# Connection/detection Problem with HP Photosmart M525 Camera



## Grimfantasy (Jan 10, 2008)

Hello, I have a HP Photosmart M525 Camera, I have all the latest drivers for vista ( I have home premium). Well I hook it up and on the camera it says connecting... then comes up Device Not Detected. The computer doesnt do anything. :4-dontkno :upset: Any Suggestions?


----------



## Grimfantasy (Jan 10, 2008)

Maaaaaaaaaaaaaaaaaaaannn Need Help

Bump


----------



## yustr (Sep 27, 2004)

Sir Grim,

You need to give us more than 18 minutes to respond before bumping a thread...OK, lecture over.

Can you see it in Windows Explorer? In My Computer?
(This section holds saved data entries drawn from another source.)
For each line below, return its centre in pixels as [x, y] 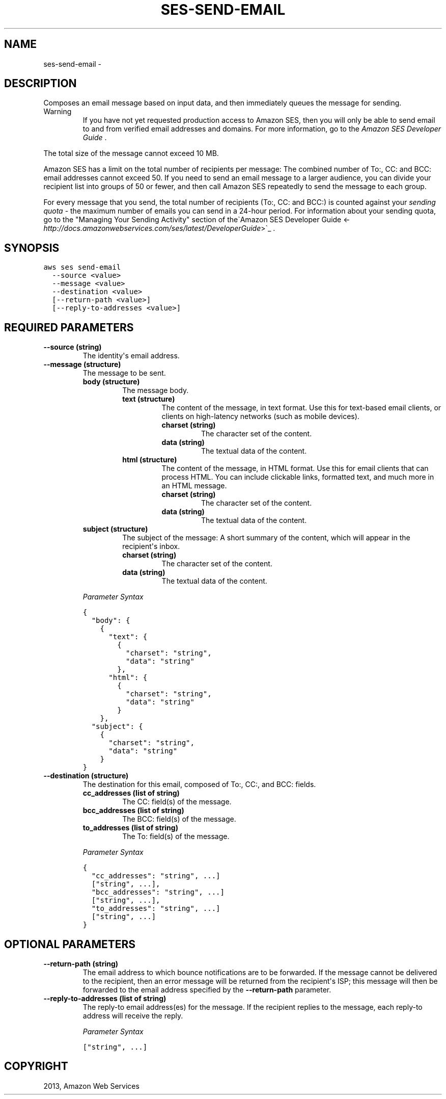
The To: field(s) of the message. [176, 836]
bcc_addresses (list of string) [133, 810]
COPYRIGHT [36, 1066]
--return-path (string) [81, 963]
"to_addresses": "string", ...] [156, 909]
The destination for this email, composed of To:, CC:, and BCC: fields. [199, 784]
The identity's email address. [131, 356]
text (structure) [149, 399]
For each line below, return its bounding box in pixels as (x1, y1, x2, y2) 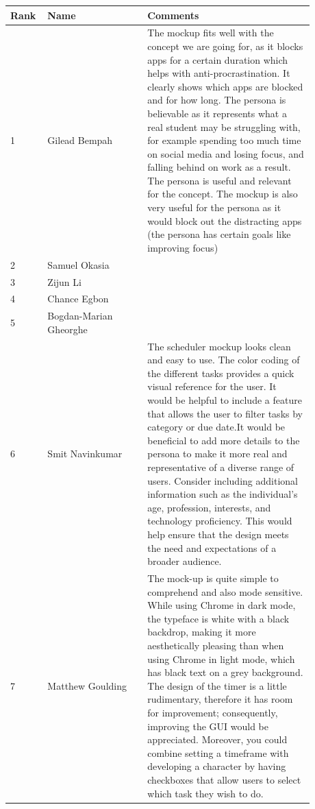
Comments (147, 8, 199, 22)
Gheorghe (47, 322, 88, 336)
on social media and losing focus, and (147, 146, 304, 160)
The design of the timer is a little (147, 678, 287, 692)
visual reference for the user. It (147, 379, 277, 394)
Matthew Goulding (47, 678, 127, 692)
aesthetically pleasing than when (147, 638, 284, 652)
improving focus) (147, 240, 218, 254)
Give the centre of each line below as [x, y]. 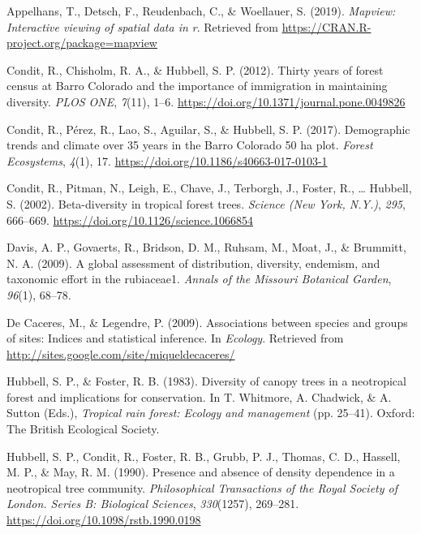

When you say you have all the latest drivers for Vista - does that mean you went to the HP site and downloaded any updated drivers or did you just load the CD that came with the camera?


----------



## efalants (Nov 20, 2008)

Hi ... I am having the same problem ... my camera keeps saying "device not responding" and it does not show up anywhere on my computer. I have connected it to my computer in the past the exact same way (with the USB cable) and I never had a problem before. All of a sudden, this error message is coming up on my camera. I have 'reset' the camera (taken the batteries and memory card out), put them back in and still get the same message. I have also tried resetting the camera to 'disk drive' as well as 'camera' but nothing works. The software is installed on my computer (I can access previous pictures I have downloaded to my computer in the past), but am unable to connect to my computer now. Any suggestions ??? :4-dontkno Please help !!! Thanks. R-


----------